I do have curiosity about sex, just not the role that I thought I was going to have.
It is part of the body that I show to the world, and to myself in the mirror - people will see it.
For this reason and more, it means a lot more to me than just choosing the form of my dopamine lever.
And I do care what form it takes. I have a preference, and it's for a vagina. This is why I tend not to give my female characters penises, even though I have no objection to them being trans.
Here I should note quickly that I've also devoted some thinking to the idea of nullge. And I did have some relief at the realization that the concept existed. But. Given that I have been having increasing thoughts about receiving penetration, and my immediate reaction to the idea of nullge was "Ahhhh, but it would be fun sometimes to... y'know..." I think that if I do decide to go for surgery, it wouldn't be to go to nullge.
Anyway. TMI info dump over.
DM me how you feel about your genitals You know what, no. Not even I'm dumb enough to invite that shitstorm upon myself in the name of jokes.
... But I mean, if we're mutuals and you have something to say on this subject, I wouldn't mind hearing it!
EDITED TO ADD: I had a nice conversation with one of my mutuals on this. And, yeah, I think that as much as I was being very diligent about making sure that I was not investigating SRS to better 'fit in' or 'fit the stereotype', I think I was a lot less diligent about making sure that I was not trying to avoid SRS to 'fit in' or 'fit the stereotype'.
I know a lot of people who either can't or don't want to get bottom surgery. And I want them to feel unbelievably valid. Some of them are proud of the plumbing they have, and they should be!

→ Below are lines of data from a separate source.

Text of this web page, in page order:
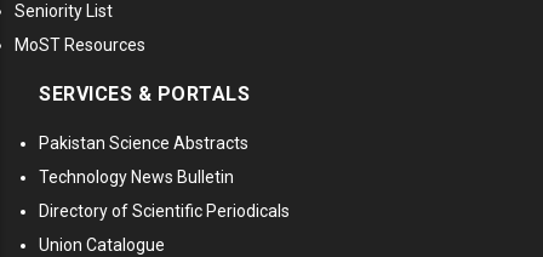
Seniority List
MoST Resources
SERVICES & PORTALS
Pakistan Science Abstracts
Technology News Bulletin
Directory of Scientific Periodicals
Union Catalogue
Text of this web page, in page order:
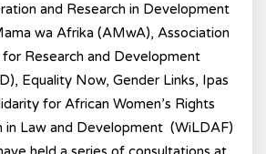
and Research in Development
wa Afrika (AMwA), Association
Research and Development
Equality Now, Gender Links, Ipas
for African Women’s Rights
in Law and Development (WiLDAF)
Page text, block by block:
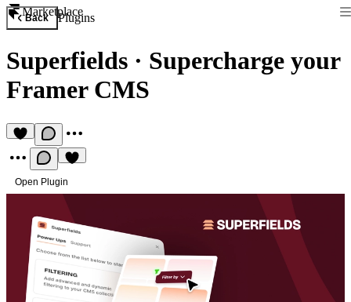
Marketplace
Back Plugins
Superfields · Supercharge your
Framer CMS
Open Plugin
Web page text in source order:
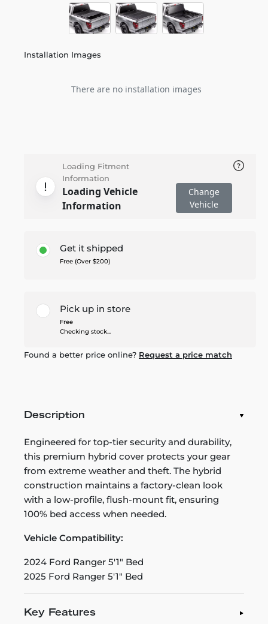
Installation Images
There are no installation images
Loading Fitment
Information
Loading Vehicle
Information
Change
Vehicle
Get it shipped
Free (Over $200)
Pick up in store
Free
Checking stock...
Found a better price online? Request a price match
Description
Engineered for top-tier security and durability,
this premium hybrid cover protects your gear
from extreme weather and theft. The hybrid
construction maintains a factory-clean look
with a low-profile, flush-mount fit, ensuring
100% bed access when needed.
Vehicle Compatibility:
2024 Ford Ranger 5'1" Bed
2025 Ford Ranger 5'1" Bed
Key Features
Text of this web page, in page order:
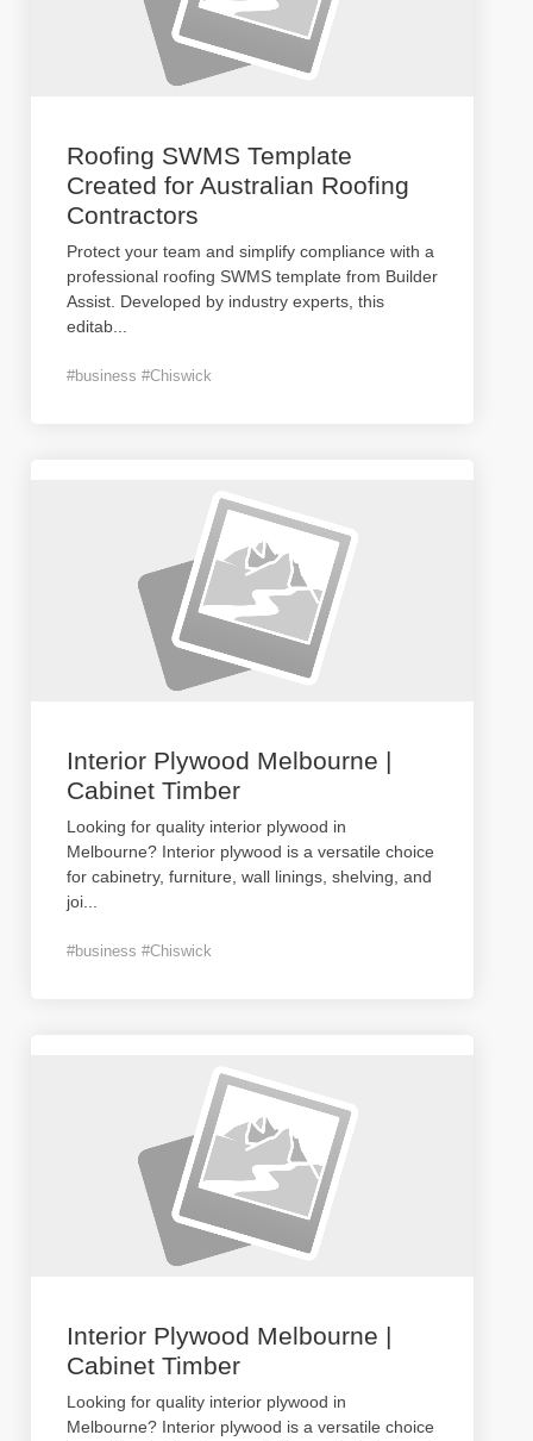
Roofing SWMS Template
Created for Australian Roofing
Contractors
Protect your team and simplify compliance with a
professional roofing SWMS template from Builder
Assist. Developed by industry experts, this
editab
#business #Chiswick
Interior Plywood Melbourne |
Cabinet Timber
Looking for quality interior plywood in
Melbourne? Interior plywood is a versatile choice
for cabinetry, furniture, wall linings, shelving, and
joi
#business #Chiswick
Interior Plywood Melbourne |
Cabinet Timber
Looking for quality interior plywood in
Melbourne? Interior plywood is a versatile choice
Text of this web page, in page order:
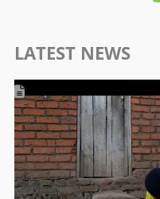
LATEST NEWS
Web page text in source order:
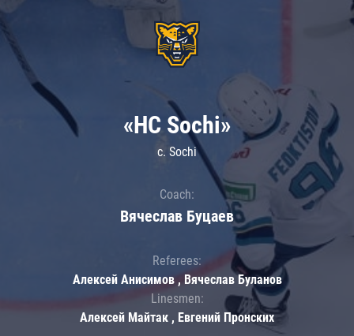
«HC Sochi»
c. Sochi
Coach:
Вячеслав Буцаев
Referees:
Алексей Анисимов , Вячеслав Буланов
Linesmen:
Алексей Майтак , Евгений Пронских

Now that I'm facing this issue thoughtfully and consciously, I can say - sure, I don't think having a penis makes a woman less of a woman, or makes a woman less attractive, or less socially fitting, or any of those other things.
I just think having a penis is not something that's part of my desired self image.
And in the name of fitting in I think I kind of swallowed that. As I deepened my transition, I tried to emulate the kinds of people I surrounded myself with and be like "yay rah I love my dick! and I'm so valid for having it!"
(But I do not, in fact, love my dick. And I am valid for having it but I am also valid for wanting to get rid of it.)